┏━━

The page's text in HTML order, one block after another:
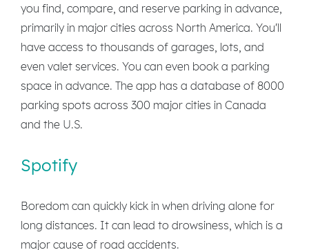
you find, compare, and reserve parking in advance,
primarily in major cities across North America. You'll
have access to thousands of garages, lots, and
even valet services. You can even book a parking
space in advance. The app has a database of 8000
parking spots across 300 major cities in Canada
and the U.S.
Spotify
Boredom can quickly kick in when driving alone for
long distances. It can lead to drowsiness, which is a
major cause of road accidents.

┗━━

[TASK GOAL] The output should be exactly the lines above from the line containing "primarily in major" to the line containing "Boredom can quickly", inclusive, with no other lines.

[SOLUTION TO THIS EXERCISE]
primarily in major cities across North America. You'll
have access to thousands of garages, lots, and
even valet services. You can even book a parking
space in advance. The app has a database of 8000
parking spots across 300 major cities in Canada
and the U.S.
Spotify
Boredom can quickly kick in when driving alone for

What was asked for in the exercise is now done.